Question

The charge flowing through a conductor varies with time as $Q = at - b{t^2}$ . Then, the current
A) Decreases linearly with time
B) Reaches a maximum and then decreases
C) Falls to zero at time $t = \dfrac{a}{{2b}}$
D) Changes at a rate $- 2b$

Answer 1

We are given with current in terms of time. We need to find the manner in which the current changes. Current is the amount of charge flowing through a conductor per unit time. Differentiate the equation of charge with respect to time to get the relation between current and time.

Complete step by step solution: We are given with charge flowing through a conductor as a function of time and we need to find the expression of current. As we know that current is the rate of charge flowing through a conductor, let us differentiate the given relation of charge with respect to time.
The given equation is:

$Q = at - b{t^2}$

Here, $Q$ is the charge flowing through a conductor.
$a,b$ are constants
$t$ denotes time.
Differentiating the given expression with respect to time, we get:

$\dfrac{{dQ}}{{dt}} = \dfrac{{at}}{{dt}} - \dfrac{{b{t^2}}}{{dt}}$
$\Rightarrow \dfrac{{dQ}}{{dt}} = I = a - 2bt$

As $\dfrac{{dQ}}{{dt}} = I$
It is clear from the expression $I = a - 2bt$ that the current is linearly decreasing. Hence, option B is incorrect and thus, option A is the correct option.
Put $I = 0$ , we get

$a - 2bt = 0$
$\Rightarrow t = \dfrac{a}{{2b}}$

This implies that the current will be zero at time $t = \dfrac{a}{{2b}}$
Thus, option C is also correct.
Rate of current will be given as:

$\dfrac{{dI}}{{dt}} = \dfrac{{d\left( {a - 2bt} \right)}}{{dt}}$
$\Rightarrow \dfrac{{dI}}{{dt}} = - 2b$

This implies that the current changes at the rate of $\dfrac{{dI}}{{dt}} = - 2b$ .
Therefore, option D is also correct.

Option A, C and D are the correct options.

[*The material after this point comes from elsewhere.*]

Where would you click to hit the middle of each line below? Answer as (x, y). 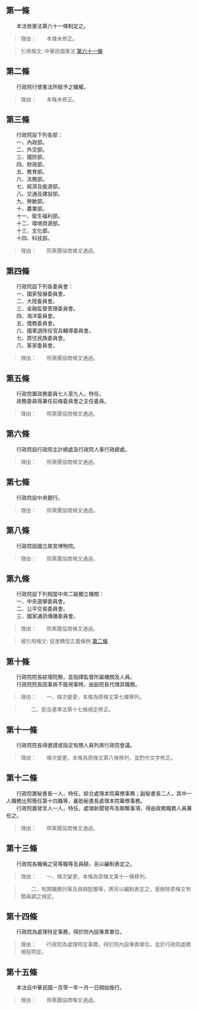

Note: We were given with charge as a function of time. Current is the rate of change of charge flowing through a conductor. The derivative of the charge as a function of time with respect to time will give the current as a function of time. The slope of this linear function of time is negative and so we conclude that the current is decreasing with time.